■ TASK TO COMPLETE: Would you copy all lines in the data that contain the word "will"?

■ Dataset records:
++++

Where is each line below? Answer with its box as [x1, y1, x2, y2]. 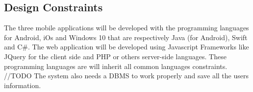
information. [4, 80, 41, 90]
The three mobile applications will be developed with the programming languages [4, 23, 249, 33]
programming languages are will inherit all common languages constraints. [4, 61, 228, 71]
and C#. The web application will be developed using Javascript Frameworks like [4, 42, 249, 52]
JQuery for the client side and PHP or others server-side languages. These [4, 51, 227, 61]
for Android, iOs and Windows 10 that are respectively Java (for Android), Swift [4, 32, 248, 42]
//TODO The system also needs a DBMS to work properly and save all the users [4, 70, 249, 81]
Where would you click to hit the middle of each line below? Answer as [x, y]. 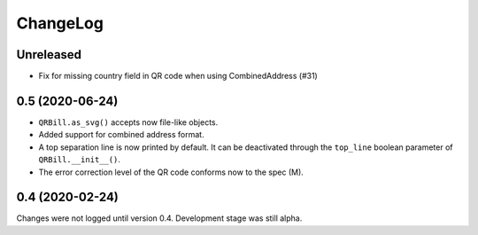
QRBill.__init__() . [80, 160]
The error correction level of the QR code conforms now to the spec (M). [171, 172]
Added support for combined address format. [121, 135]
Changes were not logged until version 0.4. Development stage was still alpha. [159, 218]
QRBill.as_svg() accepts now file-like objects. [128, 122]
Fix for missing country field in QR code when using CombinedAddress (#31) [178, 76]
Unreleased [49, 55]
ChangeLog [60, 23]
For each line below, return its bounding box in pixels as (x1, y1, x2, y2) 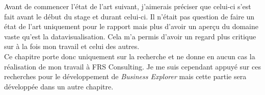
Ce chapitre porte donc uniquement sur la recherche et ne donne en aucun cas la (4, 51, 255, 61)
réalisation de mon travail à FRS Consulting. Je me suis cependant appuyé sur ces (4, 61, 261, 72)
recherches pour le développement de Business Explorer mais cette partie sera (4, 71, 247, 82)
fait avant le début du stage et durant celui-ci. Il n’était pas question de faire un (4, 11, 255, 21)
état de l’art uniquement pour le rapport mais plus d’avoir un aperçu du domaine (4, 21, 258, 32)
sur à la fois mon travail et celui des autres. (4, 41, 140, 52)
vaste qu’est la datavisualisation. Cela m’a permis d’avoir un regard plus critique (4, 31, 256, 41)
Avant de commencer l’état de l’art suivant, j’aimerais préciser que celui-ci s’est (4, 1, 251, 11)
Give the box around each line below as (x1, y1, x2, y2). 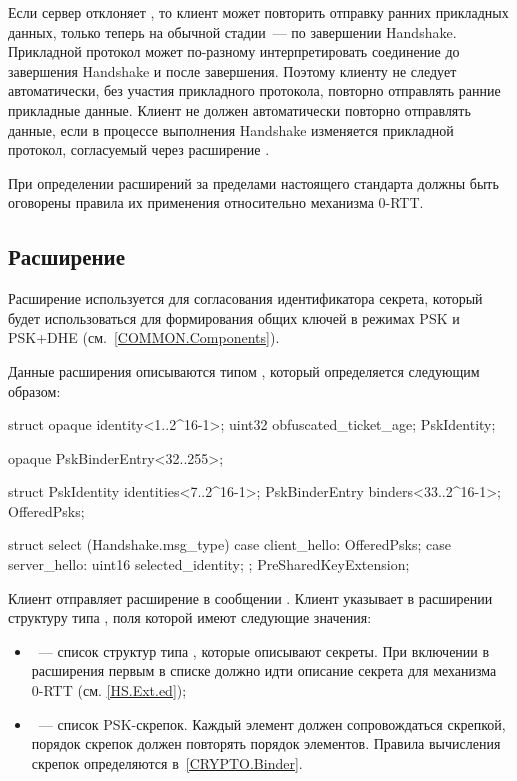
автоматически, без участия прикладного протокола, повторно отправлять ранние (8, 80, 501, 101)
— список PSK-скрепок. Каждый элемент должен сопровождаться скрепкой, (38, 713, 506, 734)
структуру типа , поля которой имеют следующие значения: (8, 607, 372, 628)
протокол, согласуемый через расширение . (8, 139, 270, 160)
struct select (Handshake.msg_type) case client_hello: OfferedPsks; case (8, 534, 452, 555)
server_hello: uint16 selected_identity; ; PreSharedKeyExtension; (8, 554, 410, 575)
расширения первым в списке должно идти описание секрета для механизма (31, 660, 497, 681)
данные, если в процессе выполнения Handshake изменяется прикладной (8, 119, 454, 140)
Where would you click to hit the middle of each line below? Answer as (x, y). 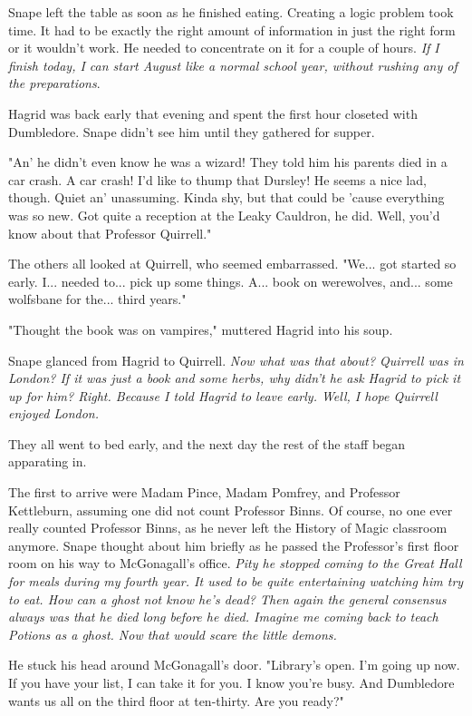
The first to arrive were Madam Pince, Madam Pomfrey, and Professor (204, 492)
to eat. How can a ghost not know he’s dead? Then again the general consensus (227, 598)
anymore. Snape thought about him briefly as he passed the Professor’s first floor (234, 545)
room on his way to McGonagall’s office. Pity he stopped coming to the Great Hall (235, 563)
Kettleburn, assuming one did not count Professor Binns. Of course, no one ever (231, 510)
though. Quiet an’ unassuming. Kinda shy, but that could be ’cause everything (226, 197)
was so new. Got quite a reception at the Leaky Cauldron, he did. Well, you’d (224, 215)
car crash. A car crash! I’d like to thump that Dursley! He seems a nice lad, (217, 179)
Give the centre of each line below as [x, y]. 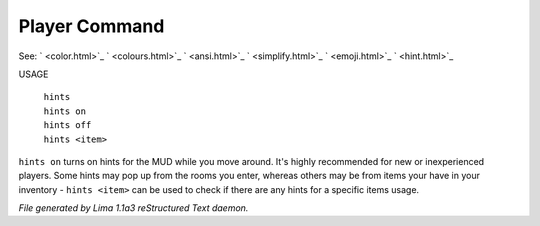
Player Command [91, 26]
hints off [67, 125]
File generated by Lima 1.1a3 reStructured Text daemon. [133, 208]
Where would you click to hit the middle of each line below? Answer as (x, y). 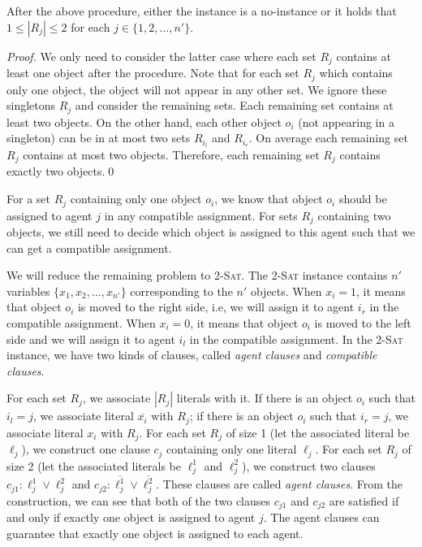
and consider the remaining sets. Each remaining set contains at (234, 105)
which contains (356, 73)
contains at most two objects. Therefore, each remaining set (171, 154)
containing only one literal (232, 449)
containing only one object (136, 199)
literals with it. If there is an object (265, 398)
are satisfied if (364, 500)
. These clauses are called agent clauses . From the (280, 484)
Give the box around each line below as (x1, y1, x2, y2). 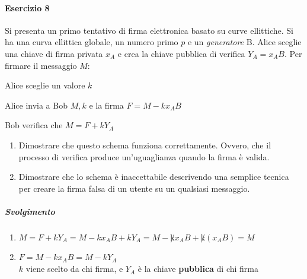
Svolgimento (5, 205, 55, 217)
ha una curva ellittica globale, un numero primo (5, 36, 178, 48)
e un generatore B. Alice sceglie (187, 36, 302, 48)
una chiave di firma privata (5, 47, 103, 59)
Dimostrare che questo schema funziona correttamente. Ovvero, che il (18, 138, 271, 151)
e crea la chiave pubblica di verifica (117, 47, 245, 59)
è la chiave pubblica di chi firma (137, 262, 259, 275)
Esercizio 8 (5, 1, 50, 14)
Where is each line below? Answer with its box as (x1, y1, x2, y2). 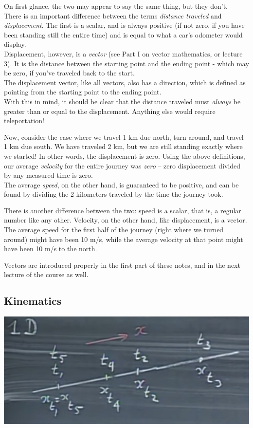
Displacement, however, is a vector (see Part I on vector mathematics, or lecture (4, 48, 243, 58)
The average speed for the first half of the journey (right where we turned (4, 224, 224, 235)
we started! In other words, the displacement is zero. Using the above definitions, (4, 150, 245, 161)
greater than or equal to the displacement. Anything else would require (4, 106, 216, 116)
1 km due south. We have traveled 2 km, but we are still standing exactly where (4, 141, 243, 151)
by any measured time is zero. (4, 170, 93, 180)
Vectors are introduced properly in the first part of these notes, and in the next (4, 260, 240, 270)
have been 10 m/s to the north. (4, 243, 97, 254)
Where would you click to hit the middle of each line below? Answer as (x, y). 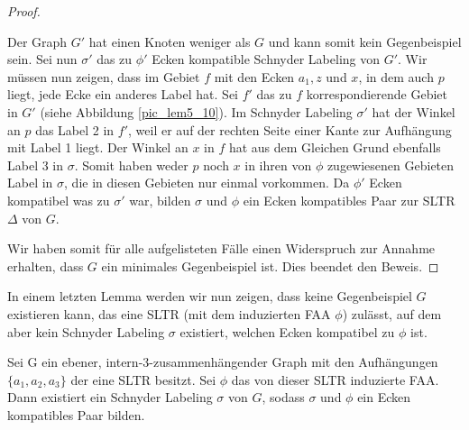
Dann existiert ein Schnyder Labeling (110, 397)
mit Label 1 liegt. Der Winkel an (98, 147)
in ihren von (278, 165)
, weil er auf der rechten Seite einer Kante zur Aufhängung (290, 129)
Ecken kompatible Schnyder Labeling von (266, 59)
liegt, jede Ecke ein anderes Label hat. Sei (123, 94)
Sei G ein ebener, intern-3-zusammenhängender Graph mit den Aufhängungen (223, 362)
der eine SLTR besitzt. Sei (143, 379)
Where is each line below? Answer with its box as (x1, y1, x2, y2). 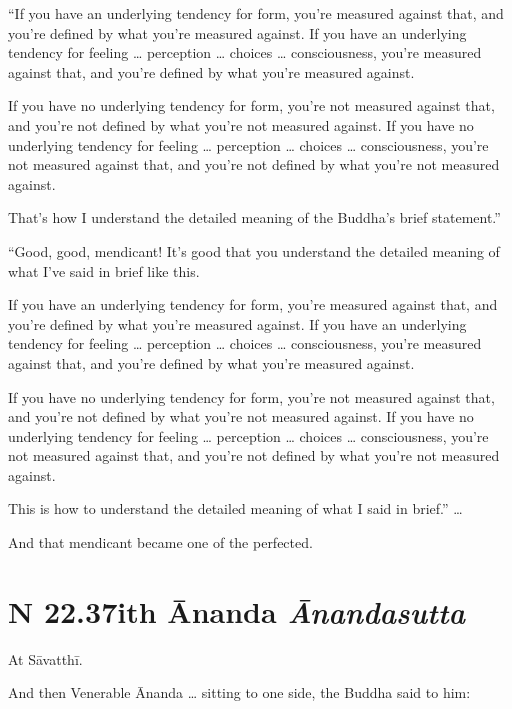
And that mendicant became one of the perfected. (8, 532, 313, 553)
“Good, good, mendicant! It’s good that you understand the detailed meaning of (8, 240, 500, 261)
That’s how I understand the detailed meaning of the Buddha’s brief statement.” (8, 207, 501, 228)
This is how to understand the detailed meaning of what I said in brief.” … (8, 498, 463, 519)
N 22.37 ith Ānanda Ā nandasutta (8, 590, 466, 632)
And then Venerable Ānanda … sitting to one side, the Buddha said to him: (8, 682, 471, 703)
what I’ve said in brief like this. (8, 260, 200, 281)
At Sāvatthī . (8, 648, 83, 669)
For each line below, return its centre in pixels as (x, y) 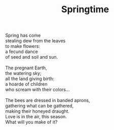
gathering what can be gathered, (40, 106)
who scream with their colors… (37, 90)
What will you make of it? (31, 122)
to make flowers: (23, 46)
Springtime (85, 9)
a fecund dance (22, 51)
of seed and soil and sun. (32, 57)
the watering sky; (23, 73)
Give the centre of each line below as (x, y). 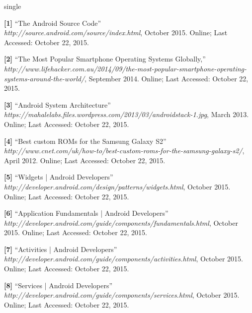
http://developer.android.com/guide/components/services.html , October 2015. (122, 295)
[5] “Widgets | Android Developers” (59, 177)
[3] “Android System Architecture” (57, 104)
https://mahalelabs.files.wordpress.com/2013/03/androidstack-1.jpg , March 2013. (126, 114)
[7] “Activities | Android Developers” (61, 249)
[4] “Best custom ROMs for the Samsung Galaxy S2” (85, 141)
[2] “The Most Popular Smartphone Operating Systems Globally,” (105, 59)
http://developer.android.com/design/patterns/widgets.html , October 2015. (117, 186)
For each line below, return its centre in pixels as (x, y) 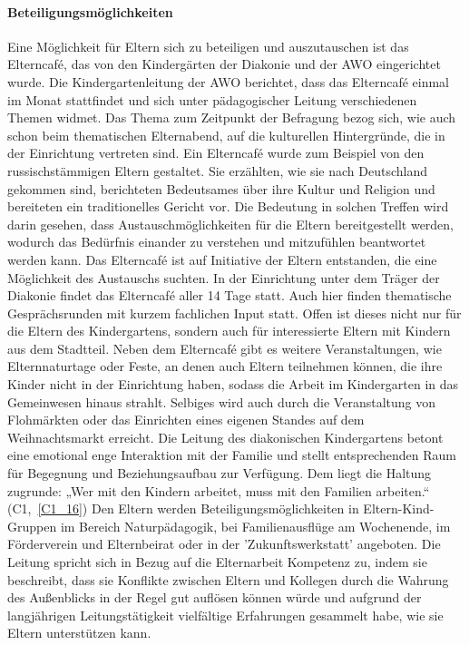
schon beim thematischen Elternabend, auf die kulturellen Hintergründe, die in (226, 135)
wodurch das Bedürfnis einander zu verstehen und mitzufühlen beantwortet (217, 242)
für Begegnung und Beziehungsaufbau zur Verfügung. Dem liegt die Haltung (220, 473)
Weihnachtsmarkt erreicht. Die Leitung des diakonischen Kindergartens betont (225, 437)
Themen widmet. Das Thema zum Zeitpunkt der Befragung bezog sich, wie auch (232, 117)
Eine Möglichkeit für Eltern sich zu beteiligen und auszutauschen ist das (208, 46)
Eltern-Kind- (399, 508)
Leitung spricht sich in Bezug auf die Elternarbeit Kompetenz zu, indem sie (217, 562)
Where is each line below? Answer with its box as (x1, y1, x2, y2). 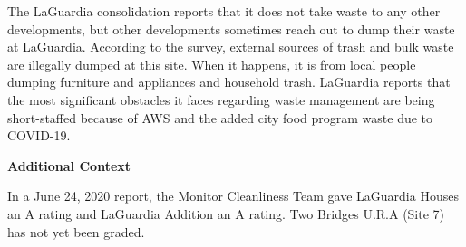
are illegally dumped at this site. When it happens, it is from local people (7, 54, 416, 73)
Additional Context (7, 156, 131, 175)
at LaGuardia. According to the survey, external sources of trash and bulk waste (7, 37, 454, 56)
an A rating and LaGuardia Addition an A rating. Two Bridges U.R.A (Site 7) (7, 204, 445, 223)
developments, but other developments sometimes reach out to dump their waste (7, 19, 455, 38)
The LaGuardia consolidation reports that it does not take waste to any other (7, 2, 441, 20)
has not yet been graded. (7, 222, 145, 241)
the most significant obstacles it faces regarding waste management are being (7, 90, 435, 109)
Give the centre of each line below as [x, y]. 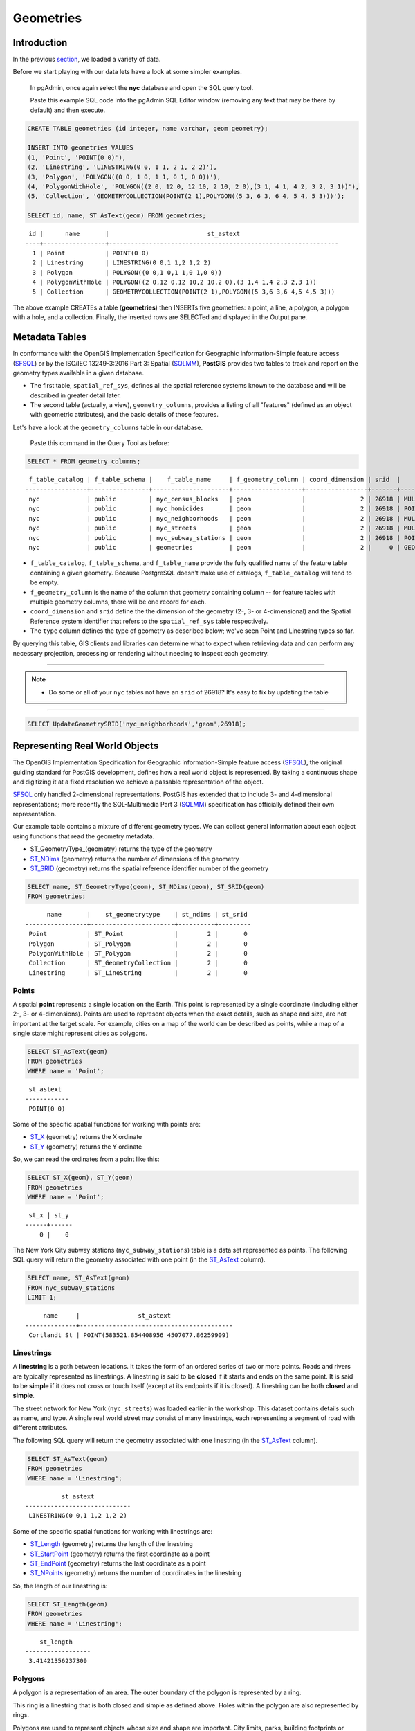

++++

■ EXPECTED ANSWER:
The three mobile applications will be developed with the programming languages [4, 23, 249, 33]
programming languages are will inherit all common languages constraints. [4, 61, 228, 71]
and C#. The web application will be developed using Javascript Frameworks like [4, 42, 249, 52]
What will you make of it? (31, 122)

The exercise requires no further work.